Fighting For Peace | Page 6

Henry van Dyke
After careful

investigation and earnest effort, I reported that it could not be done at
that date. The first thing was to get the preparatory committee, which
would require at least two years for its formation and work. Toward
this point, then, with the approval of the President, I steered and rowed
hard, receiving the warmest sympathy and most effective co-operation
from Jonkheer Loudon, the Netherlands Minister of Foreign Affairs.
Indeed the entire Dutch Government, with the Queen at the head, were
favorable. Holland naturally likes to have the peace conferences at The
Hague. They add to the dignity of the country. The honor is
well-deserved, for Holland may fairly be called the fountainhead of
modern international law, and has produced many of its best
expounders, from Grotius and Bynkershoek to Asser. Moreover, as a
side consideration, these meetings bring a multitude of visitors to the
country, some famous and many profitable, and this is not bad for
business. So the movement is generally popular.
My own particular suggestion toward getting the required "preparatory
committee" seemed to its author to have the double advantage of
practical speed and representative quality.
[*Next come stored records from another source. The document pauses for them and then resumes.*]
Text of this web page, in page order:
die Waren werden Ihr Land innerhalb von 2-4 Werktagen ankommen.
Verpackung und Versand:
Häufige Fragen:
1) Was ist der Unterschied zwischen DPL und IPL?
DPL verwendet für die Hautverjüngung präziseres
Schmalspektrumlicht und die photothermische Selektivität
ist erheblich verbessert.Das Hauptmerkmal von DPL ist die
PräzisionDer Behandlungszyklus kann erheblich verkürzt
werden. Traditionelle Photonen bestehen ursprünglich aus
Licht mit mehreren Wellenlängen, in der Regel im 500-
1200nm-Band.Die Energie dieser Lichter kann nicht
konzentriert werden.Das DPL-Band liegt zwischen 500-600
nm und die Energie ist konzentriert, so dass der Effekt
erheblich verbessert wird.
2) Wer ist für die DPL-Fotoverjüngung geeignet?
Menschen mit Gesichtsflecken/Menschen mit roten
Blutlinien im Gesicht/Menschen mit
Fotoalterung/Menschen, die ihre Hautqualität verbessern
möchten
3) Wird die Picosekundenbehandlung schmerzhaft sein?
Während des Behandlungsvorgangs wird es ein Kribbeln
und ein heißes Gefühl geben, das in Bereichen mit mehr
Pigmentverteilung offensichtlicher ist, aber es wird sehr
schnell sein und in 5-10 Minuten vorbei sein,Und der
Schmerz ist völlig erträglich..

It was to make use, at least
for the first steps, of a body already in existence and in which all the
nations were represented. But there is no need of describing it, because
it did not go through. I was not so much stuck upon it that any other
fair and speedy plan would not have received my hearty backing.
But the trouble was that, push as hard as we would, there was no plan
that would move beyond a certain point. There it stood still.
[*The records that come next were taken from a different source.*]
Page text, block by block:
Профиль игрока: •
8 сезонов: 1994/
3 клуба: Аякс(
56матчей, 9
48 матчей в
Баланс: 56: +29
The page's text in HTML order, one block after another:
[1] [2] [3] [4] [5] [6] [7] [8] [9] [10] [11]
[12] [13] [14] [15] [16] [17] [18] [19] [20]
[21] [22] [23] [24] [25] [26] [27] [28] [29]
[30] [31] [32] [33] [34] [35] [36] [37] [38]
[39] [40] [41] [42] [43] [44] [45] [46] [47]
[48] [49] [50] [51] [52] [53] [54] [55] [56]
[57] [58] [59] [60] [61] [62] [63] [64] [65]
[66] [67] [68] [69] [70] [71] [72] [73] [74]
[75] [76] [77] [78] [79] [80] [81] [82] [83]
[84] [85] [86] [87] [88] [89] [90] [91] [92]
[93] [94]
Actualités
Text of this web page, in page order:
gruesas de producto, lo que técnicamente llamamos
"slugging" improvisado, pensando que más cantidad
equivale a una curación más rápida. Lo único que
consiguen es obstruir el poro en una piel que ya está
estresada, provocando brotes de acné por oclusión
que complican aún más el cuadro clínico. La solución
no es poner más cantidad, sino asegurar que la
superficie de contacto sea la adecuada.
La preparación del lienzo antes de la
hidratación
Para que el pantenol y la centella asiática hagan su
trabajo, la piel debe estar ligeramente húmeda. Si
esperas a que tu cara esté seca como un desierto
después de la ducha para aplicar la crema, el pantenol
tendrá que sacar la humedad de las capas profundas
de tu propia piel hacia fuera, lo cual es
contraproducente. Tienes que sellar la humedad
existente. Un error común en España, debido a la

Washington and The Hague were earnest and enthusiastic. St.
Petersburg was warmly interested, but showed a strong preference for
its own plan, and a sense of its right to a leading place as the proposer
of the first conference. London and Paris seemed favorable to the
general idea, and took an expectant attitude toward any proposal of
organization that would be on the level and fair for everybody. Berlin
was singularly reserved and vague. It said little or nothing. It did not
seem to care about the matter.
I talked informally with my German friends at The Hague. They were
polite and attentive. They may have had a real interest in the subject,

but it was not shown so that you could notice it. They expressed
opinions on the value of peace conferences in general which I am not at
liberty to repeat. The idea of a third conference at The Hague may have
seemed beautiful to them, but it looked as if they felt that it was lacking
in actuality. Possibly I did not understand them. That was just the
trouble--I could not. It was all puzzling, baffling, mysterious.
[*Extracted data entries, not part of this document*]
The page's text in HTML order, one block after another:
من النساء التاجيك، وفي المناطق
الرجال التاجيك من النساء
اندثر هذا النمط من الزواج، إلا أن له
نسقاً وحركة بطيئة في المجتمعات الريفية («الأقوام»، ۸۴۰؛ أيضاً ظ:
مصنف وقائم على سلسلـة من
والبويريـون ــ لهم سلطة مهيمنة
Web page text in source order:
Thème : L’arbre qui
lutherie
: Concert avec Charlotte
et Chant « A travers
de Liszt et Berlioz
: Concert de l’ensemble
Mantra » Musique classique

It seemed as if all our efforts to forward the calling of the next
conference in the interest of permanent peace brought up dead against
an invisible barrier, an impassable wall like the secret line drawn in the
air by magic, thinner than a cobweb, more impenetrable than steel.
What was it? Indifference? General scepticism? Preoccupation with
other designs which made the discussion of peace plans premature and
futile? I did not know. But certainly there was something in the way,
and the undiscovered nature of that something was food for thought.
The next jolt that was given to my comfortable hope that the fair
weather in Europe was likely to last for some time was a very slight
incident that happened in the Grand Duchy of Luxembourg, to which
small sovereign state I was also accredited as American Minister.
The existence and status of Luxembourg in Europe before the war are
not universally understood in America, and it may be useful to say a
few words about it. The grand duchy is a tiny independent country,
about 1,000 square miles of lovely hills and dales and table-lands,
clothed with noble woods, watered by clear streams, and inhabited by
about 250,000 people of undoubted German-Keltic stock and of equally
undoubted French sympathies. The land lies in the form of a
northward-pointing triangle between Germany, Belgium, and France.
The sovereign is the Grand Duchess Marie Adelheid (of Nassau), a
beautiful, sincere, high-spirited girl who succeeded to the crown on her
father's death. The political leader for twenty-five years was the
Minister-President Paul Eyschen, an astute statesman and a devoted
patriot, who nursed his little country in his arms like a baby and
brought it to a high degree of prosperity and contentment.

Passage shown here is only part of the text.